Professor Walter Berbrick, War Gaming department, recently participated in an Arctic panel during the 9th Marine Law Symposium at Roger Williams University. The panel discussed the implications of an ice-free Arctic on access to oil, gas and fishery resources, naval operations and maritime commerce. Berbrick's discussion focused on the security and policy implications for the United States as a result of the opening of the Arctic. The symposium examined the laws and policies that are implicated as climate change impacts coastal and ocean environments. Various experts and legal practitioners from governmental bodies as well as private industry, academia and non-profit organizations explored the state of domestic and international law, how disputes have been handled to date, and what may be on the horizon.  Berbrick’s presentation is available online at

Professor Pete Pedrozo, College of Operational and Strategic Leadership, recently participated in an Arctic workshop, “The Arctic Council in Transition: Nordic to North American Leadership,” hosted by the Stockholm International Peace Research Institute in Stockholm, Sweden. The workshop was attended by representatives of the eight Arctic nations, as well as representatives from industry, academia, non-governmental organizations, and non-Arctic states. The panel discussed a variety of issues, including lessons learned from the Nordic chairmanships of the Council, the role of non-Arctic states and observer states in the Council, and the role for the Council in discussing military security issues in the Arctic.  Pedrozo's discussion focused on whether the Arctic Council should revisit its decision to exclude military security issues from the mandate of the Council.

Military professor Robert M. Cassidy, Joint Military Operations department, guest lectured at the Baltic Defence College in Tartu, Estonia on Dec. 3-4.  Cassidy's initial lecture explained the evolution of counterinsurgency practice and doctrine.  His second lecture explored the strategic risks to the campaign in Afghanistan as a consequence of the harmful effects from sanctuaries in Pakistan.  The Baltic Defence College educates and professionally develops military officers from Estonia, Lithuania and Latvia, as well as other NATO states.  

Cassidy also gave a talk on the strategic and operational momentum and impediments in Afghanistan and Pakistan to the Birmingham Committee on Foreign Relations on Nov. 29.  The aim of the American Committees on Foreign Relations is to stimulate discourse on international issues among the public.  

Portions of both events derived from Cassidy's 2012 book, “War, Will, and Warlords: Counterinsurgency in Afghanistan and Pakistan, 2001-2011,”  published by Marine Corps University Press this year.
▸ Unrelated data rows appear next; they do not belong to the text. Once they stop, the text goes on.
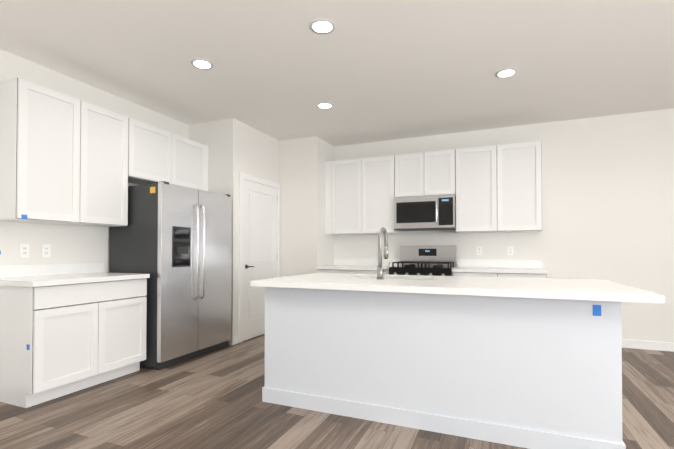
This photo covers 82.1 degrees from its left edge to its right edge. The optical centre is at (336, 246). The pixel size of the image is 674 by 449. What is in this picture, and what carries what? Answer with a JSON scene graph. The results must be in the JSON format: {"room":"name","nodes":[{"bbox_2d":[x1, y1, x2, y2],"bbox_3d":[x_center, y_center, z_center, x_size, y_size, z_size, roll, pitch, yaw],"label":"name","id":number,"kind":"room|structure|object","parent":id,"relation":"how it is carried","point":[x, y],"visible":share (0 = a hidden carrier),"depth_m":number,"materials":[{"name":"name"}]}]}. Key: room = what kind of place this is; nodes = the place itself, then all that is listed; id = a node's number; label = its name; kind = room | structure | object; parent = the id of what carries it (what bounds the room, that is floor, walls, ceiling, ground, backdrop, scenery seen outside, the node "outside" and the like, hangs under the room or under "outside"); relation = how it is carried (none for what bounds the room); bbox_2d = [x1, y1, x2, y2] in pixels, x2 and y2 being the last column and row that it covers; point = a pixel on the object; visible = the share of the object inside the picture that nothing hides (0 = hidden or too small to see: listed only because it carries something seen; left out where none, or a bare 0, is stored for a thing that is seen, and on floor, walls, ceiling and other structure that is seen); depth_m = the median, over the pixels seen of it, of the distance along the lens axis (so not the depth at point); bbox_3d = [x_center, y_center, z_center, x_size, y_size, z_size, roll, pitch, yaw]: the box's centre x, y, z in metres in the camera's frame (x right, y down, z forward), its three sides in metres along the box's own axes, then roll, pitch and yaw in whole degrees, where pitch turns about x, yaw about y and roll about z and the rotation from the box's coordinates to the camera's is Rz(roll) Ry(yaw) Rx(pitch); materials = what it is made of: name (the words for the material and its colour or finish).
{"room":"kitchen","nodes":[
{"label":"kitchen","id":0,"kind":"room"},
{"bbox_2d":[0,49,187,272],"bbox_3d":[-3.044,-0.210,2.471,0.200,2.740,9.154,0,-1,23],"label":"wall","id":1,"kind":"structure","parent":0,"point":[77,244],"depth_m":3.53,"materials":[{"name":"white paint"}]},
{"bbox_2d":[19,244,28,257],"bbox_3d":[-2.610,0.040,3.233,0.008,0.114,0.070,0,-1,23],"label":"electrical outlet","id":2,"kind":"object","parent":1,"relation":"attached to","point":[23,250],"visible":1,"depth_m":3.23,"materials":[{"name":"white plastic"}]},
{"bbox_2d":[0,77,91,224],"bbox_3d":[-2.447,-0.736,3.216,0.330,1.070,0.534,0,-1,23],"label":"upper cabinet","id":3,"kind":"object","parent":1,"relation":"attached to","point":[66,159],"depth_m":3.08,"materials":[{"name":"white wood"}]},
{"bbox_2d":[42,244,50,256],"bbox_3d":[-2.544,0.042,3.390,0.008,0.114,0.070,0,-1,23],"label":"electrical outlet","id":4,"kind":"object","parent":1,"relation":"attached to","point":[46,250],"visible":1,"depth_m":3.39,"materials":[{"name":"white plastic"}]},
{"bbox_2d":[80,104,135,226],"bbox_3d":[-2.276,-0.731,3.624,0.330,1.070,0.595,0,-1,23],"label":"upper cabinet","id":5,"kind":"object","parent":1,"relation":"attached to","point":[113,134],"depth_m":3.62,"materials":[{"name":"white wood"}]},
{"bbox_2d":[136,120,179,184],"bbox_3d":[-2.070,-0.968,4.121,0.330,0.583,0.601,0,-1,23],"label":"upper cabinet","id":6,"kind":"object","parent":1,"relation":"attached to","point":[157,150],"depth_m":4.10,"materials":[{"name":"white wood"}]},
{"bbox_2d":[176,136,207,190],"bbox_3d":[-1.876,-0.962,4.585,0.330,0.583,0.649,0,-1,23],"label":"upper cabinet","id":7,"kind":"object","parent":1,"relation":"attached to","point":[193,173],"depth_m":4.58,"materials":[{"name":"white wood"}]},
{"bbox_2d":[188,118,278,344],"bbox_3d":[-1.375,-0.174,5.294,0.704,2.740,1.055,0,-1,23],"label":"wall","id":8,"kind":"structure","parent":0,"point":[235,147],"depth_m":4.79,"materials":[{"name":"white paint"}]},
{"bbox_2d":[238,172,279,342],"bbox_3d":[-1.002,0.143,5.184,0.063,2.102,0.937,0,-1,23],"label":"pantry door","id":9,"kind":"structure","parent":8,"relation":"in","point":[259,228],"depth_m":5.08,"materials":[{"name":"white wood"}]},
{"bbox_2d":[279,136,333,276],"bbox_3d":[-0.771,-0.166,5.939,1.321,2.740,0.602,0,-1,23],"label":"wall","id":10,"kind":"structure","parent":0,"point":[306,244],"depth_m":5.54,"materials":[{"name":"white paint"}]},
{"bbox_2d":[0,334,673,448],"bbox_3d":[0.832,1.189,0.835,8.600,0.100,9.154,0,-1,23],"label":"floor","id":11,"kind":"structure","parent":0,"point":[211,400],"depth_m":2.62,"materials":[{"name":"brown wood"}]},
{"bbox_2d":[0,251,149,407],"bbox_3d":[-2.238,0.605,3.289,0.645,1.130,0.987,0,-1,23],"label":"base cabinet","id":12,"kind":"object","parent":11,"relation":"on","point":[67,328],"visible":1,"depth_m":3.02,"materials":[{"name":"white wood"}]},
{"bbox_2d":[109,181,231,369],"bbox_3d":[-1.754,0.286,4.246,0.747,1.792,1.046,0,-1,23],"label":"fridge","id":13,"kind":"object","parent":11,"relation":"on","point":[174,241],"visible":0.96,"depth_m":3.87,"materials":[{"name":"grey metal"}]},
{"bbox_2d":[316,258,399,274],"bbox_3d":[0.315,0.690,5.449,1.046,1.015,0.645,0,-1,23],"label":"countertop","id":14,"kind":"structure","parent":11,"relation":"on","point":[354,266],"depth_m":5.36,"materials":[{"name":"white stone"}]},
{"bbox_2d":[389,245,456,275],"bbox_3d":[1.133,0.590,5.059,0.765,1.205,0.729,0,-1,23],"label":"range","id":15,"kind":"object","parent":11,"relation":"on","point":[435,260],"visible":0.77,"depth_m":5.23,"materials":[{"name":"grey metal"}]},
{"bbox_2d":[262,289,630,448],"bbox_3d":[0.656,0.728,2.899,2.254,0.876,0.924,0,-1,23],"label":"kitchen island","id":16,"kind":"object","parent":11,"relation":"on","point":[532,363],"depth_m":2.38,"materials":[{"name":"white"}]},
{"bbox_2d":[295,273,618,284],"bbox_3d":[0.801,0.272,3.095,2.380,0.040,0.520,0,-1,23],"label":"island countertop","id":17,"kind":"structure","parent":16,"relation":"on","point":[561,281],"depth_m":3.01,"materials":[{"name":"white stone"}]},
{"bbox_2d":[251,277,664,303],"bbox_3d":[0.589,0.266,2.588,2.380,0.040,0.580,0,-1,23],"label":"island countertop","id":18,"kind":"structure","parent":16,"relation":"on","point":[545,290],"depth_m":2.33,"materials":[{"name":"white stone"}]},
{"bbox_2d":[376,227,389,278],"bbox_3d":[0.380,0.051,2.997,0.110,0.400,0.219,0,-1,23],"label":"faucet","id":19,"kind":"object","parent":18,"relation":"on","point":[380,269],"visible":1,"depth_m":2.92,"materials":[{"name":"silver metal"}]},
{"bbox_2d":[452,259,548,277],"bbox_3d":[1.982,0.681,4.753,1.033,1.015,0.645,0,-1,23],"label":"countertop","id":20,"kind":"structure","parent":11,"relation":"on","point":[504,268],"depth_m":4.72,"materials":[{"name":"white stone"}]},
{"bbox_2d":[0,0,673,146],"bbox_3d":[0.832,-1.650,0.871,8.600,0.100,9.154,0,-1,23],"label":"ceiling","id":21,"kind":"structure","parent":0,"point":[373,70],"depth_m":3.24,"materials":[{"name":"white paint"}]},
{"bbox_2d":[191,59,212,68],"bbox_3d":[-1.161,-1.566,3.337,0.184,0.006,0.184,0,-1,23],"label":"recessed light","id":22,"kind":"object","parent":21,"relation":"in","point":[201,63],"visible":1,"depth_m":3.33,"materials":[{"name":"white plastic"}]},
{"bbox_2d":[310,19,334,33],"bbox_3d":[-0.104,-1.573,2.779,0.184,0.006,0.184,0,-1,23],"label":"recessed light","id":23,"kind":"object","parent":21,"relation":"in","point":[322,26],"visible":1,"depth_m":2.77,"materials":[{"name":"white plastic"}]},
{"bbox_2d":[317,102,332,108],"bbox_3d":[-0.135,-1.554,4.290,0.184,0.006,0.184,0,-1,23],"label":"recessed light","id":24,"kind":"object","parent":21,"relation":"in","point":[324,105],"visible":1,"depth_m":4.27,"materials":[{"name":"white plastic"}]},
{"bbox_2d":[495,68,516,77],"bbox_3d":[1.532,-1.564,3.506,0.184,0.006,0.184,0,-1,23],"label":"recessed light","id":25,"kind":"object","parent":21,"relation":"in","point":[507,72],"visible":1,"depth_m":3.50,"materials":[{"name":"white plastic"}]},
{"bbox_2d":[334,108,673,342],"bbox_3d":[2.557,-0.178,4.984,8.200,2.740,0.200,0,-1,23],"label":"wall","id":26,"kind":"structure","parent":0,"point":[607,197],"depth_m":4.66,"materials":[{"name":"white paint"}]},
{"bbox_2d":[329,158,368,234],"bbox_3d":[0.225,-0.705,5.675,0.530,1.070,0.330,0,-1,23],"label":"upper cabinet","id":27,"kind":"object","parent":26,"relation":"attached to","point":[346,177],"depth_m":5.54,"materials":[{"name":"white wood"}]},
{"bbox_2d":[365,154,400,234],"bbox_3d":[0.630,-0.707,5.506,0.592,1.070,0.330,0,-1,23],"label":"upper cabinet","id":28,"kind":"object","parent":26,"relation":"attached to","point":[382,173],"depth_m":5.35,"materials":[{"name":"white wood"}]},
{"bbox_2d":[401,152,428,196],"bbox_3d":[1.056,-0.951,5.331,0.458,0.586,0.330,0,-1,23],"label":"upper cabinet","id":29,"kind":"object","parent":26,"relation":"attached to","point":[414,166],"depth_m":5.17,"materials":[{"name":"white wood"}]},
{"bbox_2d":[429,149,456,196],"bbox_3d":[1.367,-0.953,5.201,0.458,0.586,0.330,0,-1,23],"label":"upper cabinet","id":30,"kind":"object","parent":26,"relation":"attached to","point":[442,163],"depth_m":5.03,"materials":[{"name":"white wood"}]},
{"bbox_2d":[394,194,455,230],"bbox_3d":[1.192,-0.438,5.212,0.787,0.435,0.432,0,-1,23],"label":"microwave","id":31,"kind":"object","parent":30,"relation":"attached to","point":[424,213],"visible":1,"depth_m":5.05,"materials":[{"name":"grey metal"}]},
{"bbox_2d":[476,247,481,254],"bbox_3d":[1.889,0.064,5.145,0.070,0.114,0.008,0,-1,23],"label":"electrical outlet","id":32,"kind":"object","parent":26,"relation":"attached to","point":[478,250],"visible":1,"depth_m":5.14,"materials":[{"name":"white plastic"}]},
{"bbox_2d":[456,144,504,232],"bbox_3d":[1.805,-0.713,5.015,0.617,1.070,0.330,0,-1,23],"label":"upper cabinet","id":33,"kind":"object","parent":26,"relation":"attached to","point":[495,188],"depth_m":4.85,"materials":[{"name":"white wood"}]},
{"bbox_2d":[508,246,513,254],"bbox_3d":[2.240,0.062,4.999,0.070,0.114,0.008,0,-1,23],"label":"electrical outlet","id":34,"kind":"object","parent":26,"relation":"attached to","point":[510,250],"visible":1,"depth_m":5.00,"materials":[{"name":"white plastic"}]},
{"bbox_2d":[505,141,541,231],"bbox_3d":[2.233,-0.715,4.836,0.555,1.070,0.330,0,-1,23],"label":"upper cabinet","id":35,"kind":"object","parent":26,"relation":"attached to","point":[523,161],"depth_m":4.66,"materials":[{"name":"white wood"}]},
{"bbox_2d":[622,339,673,351],"bbox_3d":[4.422,1.130,4.073,3.990,0.100,0.014,0,-1,23],"label":"baseboard","id":36,"kind":"structure","parent":26,"relation":"attached to","point":[649,345],"depth_m":4.43,"materials":[{"name":"white"}]}
]}
Professor Michael Schmitt, Chairman of the International Law department, spoke at the Swedish Defence College's Symposium on the legal aspects of cyberwarfare on Dec. 7.  His presentation focused on the technical meaning of "cyber attack" in the law of war.  The issue is of significance since many of the law of war's prohibitions, such as that on attacking civilians, are framed in terms of "attacks."  The conference also included a panel focusing on the “Tallinn Manual on the International Law of Cyber Warfare,” the result of an international project for which Schmitt served as director.  Professor Wolff Heintschel von Heinnegg, the Stockton Professor of Law at the War College, was also one of the drafters of the manual, due for publication in February by Cambridge University Press.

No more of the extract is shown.